• _WHAT TO WORK ON_:
Except for the images, repeat the entries below word for word.

━━━━━━━━━━

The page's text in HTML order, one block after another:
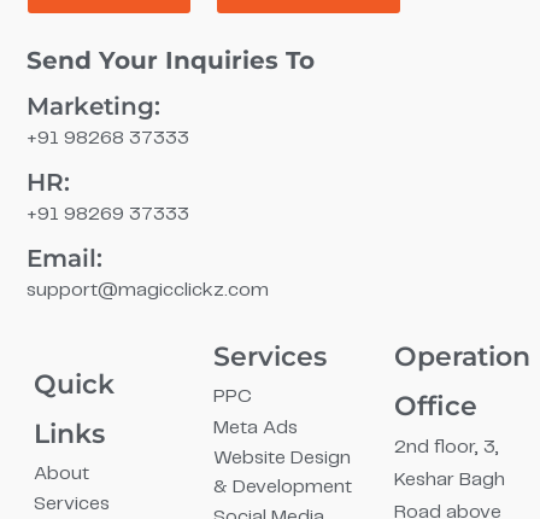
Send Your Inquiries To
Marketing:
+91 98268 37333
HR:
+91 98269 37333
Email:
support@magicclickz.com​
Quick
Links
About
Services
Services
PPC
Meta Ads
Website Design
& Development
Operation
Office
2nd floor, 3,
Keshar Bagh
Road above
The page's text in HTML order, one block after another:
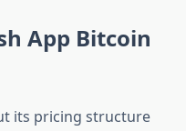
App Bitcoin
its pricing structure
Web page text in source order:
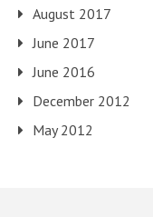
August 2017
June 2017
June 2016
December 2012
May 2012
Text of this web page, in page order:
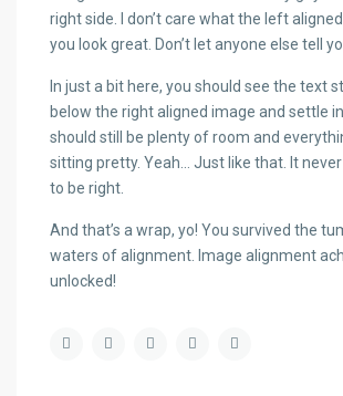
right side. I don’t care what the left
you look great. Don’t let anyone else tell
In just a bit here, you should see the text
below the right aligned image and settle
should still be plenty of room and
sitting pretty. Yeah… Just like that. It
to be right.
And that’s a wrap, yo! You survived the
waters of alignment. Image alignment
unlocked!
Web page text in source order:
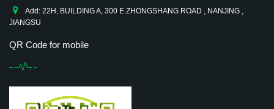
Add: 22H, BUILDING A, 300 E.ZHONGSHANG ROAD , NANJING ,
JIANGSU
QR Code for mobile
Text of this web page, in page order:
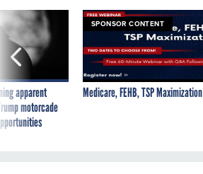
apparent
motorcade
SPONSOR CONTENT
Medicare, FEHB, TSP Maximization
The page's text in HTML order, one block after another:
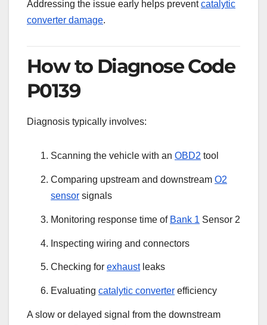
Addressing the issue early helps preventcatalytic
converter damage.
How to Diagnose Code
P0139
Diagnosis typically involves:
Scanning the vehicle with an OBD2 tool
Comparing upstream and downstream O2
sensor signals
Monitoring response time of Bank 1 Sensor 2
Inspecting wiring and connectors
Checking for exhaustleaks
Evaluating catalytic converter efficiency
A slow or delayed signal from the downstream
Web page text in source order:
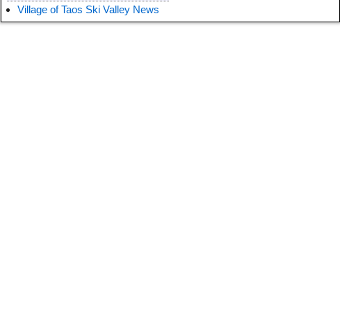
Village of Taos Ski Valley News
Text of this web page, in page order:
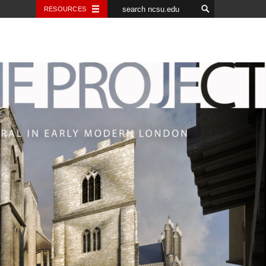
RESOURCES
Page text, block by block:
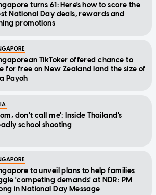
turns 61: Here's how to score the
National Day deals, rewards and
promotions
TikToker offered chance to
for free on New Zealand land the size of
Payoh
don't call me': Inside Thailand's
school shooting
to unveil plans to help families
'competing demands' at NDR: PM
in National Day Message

━━━━━━━━━━

• _ANSWER TO THIS TASK_:
The page's text in HTML order, one block after another:
Send Your Inquiries To
Marketing:
+91 98268 37333
HR:
+91 98269 37333
Email:
support@magicclickz.com​
Quick
Links
About
Services
Services
PPC
Meta Ads
Website Design
& Development
Operation
Office
2nd floor, 3,
Keshar Bagh
Road above
The page's text in HTML order, one block after another:
App Bitcoin
its pricing structure
Web page text in source order:
August 2017
June 2017
June 2016
December 2012
May 2012
Text of this web page, in page order:
right side. I don’t care what the left
you look great. Don’t let anyone else tell
In just a bit here, you should see the text
below the right aligned image and settle
should still be plenty of room and
sitting pretty. Yeah… Just like that. It
to be right.
And that’s a wrap, yo! You survived the
waters of alignment. Image alignment
unlocked!
Web page text in source order:
Add: 22H, BUILDING A, 300 E.ZHONGSHANG ROAD , NANJING ,
JIANGSU
QR Code for mobile
Text of this web page, in page order:
apparent
motorcade
SPONSOR CONTENT
Medicare, FEHB, TSP Maximization
The page's text in HTML order, one block after another:
Addressing the issue early helps preventcatalytic
converter damage.
How to Diagnose Code
P0139
Diagnosis typically involves:
Scanning the vehicle with an OBD2 tool
Comparing upstream and downstream O2
sensor signals
Monitoring response time of Bank 1 Sensor 2
Inspecting wiring and connectors
Checking for exhaustleaks
Evaluating catalytic converter efficiency
A slow or delayed signal from the downstream
Web page text in source order:
Village of Taos Ski Valley News
Text of this web page, in page order:
RESOURCES
Page text, block by block:
turns 61: Here's how to score the
National Day deals, rewards and
promotions
TikToker offered chance to
for free on New Zealand land the size of
Payoh
don't call me': Inside Thailand's
school shooting
to unveil plans to help families
'competing demands' at NDR: PM
in National Day Message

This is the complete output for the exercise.